My final goal is to automate the current manual ETL process using SSIS and optimize types to reduce the database size which is currently 400GB and will get larger weekly and also better query performance and better indexing instead of simple string types.

Any help is appreciated.

update

  • rebuild does not have any effect since there is no unused space
  • making all the fields as not null was possible and does not have any effect
  • output of the sp_spaceused for the main table with all varchar(50)

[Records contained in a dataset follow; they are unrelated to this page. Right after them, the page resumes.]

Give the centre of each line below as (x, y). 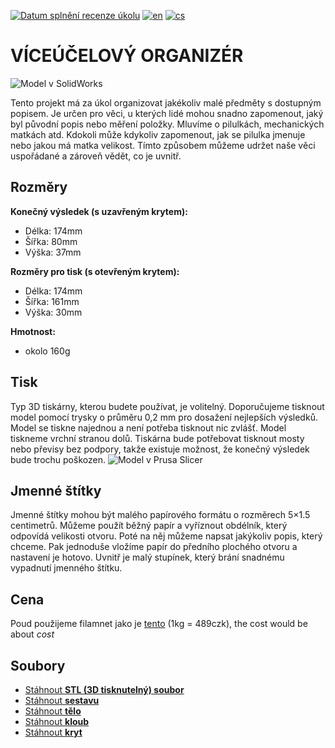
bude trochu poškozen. (58, 459)
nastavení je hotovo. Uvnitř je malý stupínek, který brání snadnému (147, 557)
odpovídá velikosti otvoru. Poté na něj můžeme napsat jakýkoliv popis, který (166, 536)
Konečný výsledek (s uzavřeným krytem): (99, 211)
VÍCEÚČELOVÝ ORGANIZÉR (127, 56)
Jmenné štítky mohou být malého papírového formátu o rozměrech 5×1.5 (160, 515)
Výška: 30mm (53, 312)
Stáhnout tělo (53, 711)
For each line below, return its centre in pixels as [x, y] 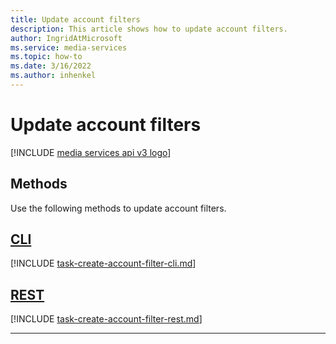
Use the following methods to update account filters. [118, 208]
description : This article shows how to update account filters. [149, 29]
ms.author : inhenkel [53, 76]
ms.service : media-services [69, 47]
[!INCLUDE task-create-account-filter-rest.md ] [106, 319]
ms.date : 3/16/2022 [51, 66]
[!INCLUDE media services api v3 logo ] [91, 152]
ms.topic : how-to [46, 57]
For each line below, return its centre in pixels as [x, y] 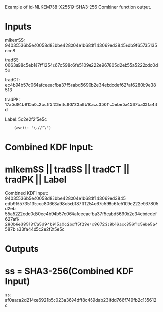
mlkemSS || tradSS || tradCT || [67, 169]
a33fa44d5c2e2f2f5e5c [40, 229]
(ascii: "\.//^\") [32, 128]
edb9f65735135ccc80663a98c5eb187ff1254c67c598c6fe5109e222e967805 [82, 204]
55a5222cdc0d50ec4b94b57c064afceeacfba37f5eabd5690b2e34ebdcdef [81, 214]
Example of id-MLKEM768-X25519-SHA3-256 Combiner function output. [78, 7]
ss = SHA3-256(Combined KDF [69, 271]
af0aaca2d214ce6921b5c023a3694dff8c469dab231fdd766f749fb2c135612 [81, 300]
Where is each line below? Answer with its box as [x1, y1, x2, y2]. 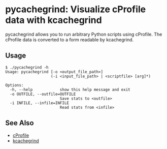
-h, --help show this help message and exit [10, 87, 130, 92]
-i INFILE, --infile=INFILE [10, 100, 70, 105]
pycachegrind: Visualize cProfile [5, 4, 146, 15]
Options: [5, 82, 24, 87]
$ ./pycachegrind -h [5, 65, 49, 70]
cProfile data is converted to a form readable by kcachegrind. [5, 37, 134, 43]
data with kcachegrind [5, 14, 103, 26]
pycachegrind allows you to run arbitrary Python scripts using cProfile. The [5, 31, 162, 37]
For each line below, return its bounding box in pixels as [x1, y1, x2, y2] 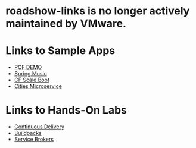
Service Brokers [14, 136, 54, 143]
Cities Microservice [14, 83, 62, 90]
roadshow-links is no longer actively [5, 4, 190, 18]
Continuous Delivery [14, 123, 65, 130]
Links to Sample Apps [5, 44, 116, 58]
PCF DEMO [14, 64, 42, 71]
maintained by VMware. [5, 17, 126, 30]
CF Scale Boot [14, 76, 50, 84]

    rows reserved data index_size unused
    61065164 3251096 KB 3250872 KB 24 KB 200 KB

  • this new table is all not null and i updated and is rebuild after insert into command and i updated the main table script with not null

    • rows reserved data index_size unused
    • 61065164 4925216 KB 4924872 KB 32 KB 312 KB
  • i tried SELECT COUNT(IIF(RTRIM(dw_date_key )= '', 1, null)) as suggested by @srutzky for all the columns in source table but there are no empty string or null except for the 2 columns of account_link_code and contract_type which are also varchar in final table

Best Answer

Interesting question, I created both table1 and table2 in SQL Server 2014 and populated 2000 rows of the same data you have provided. When checking the amount of space consumed by each table, here is what I got:

table1 (varchar) - 392K
table2 (bit) - 168K

However when I alter all the column types in table1 to match table2, the space used grew to 540K. After rebuilding the table, the space drops down to 160K:

alter table table1 rebuild;

So you should see the disk space savings using the leaner data types after reclaiming the used space. Best of luck.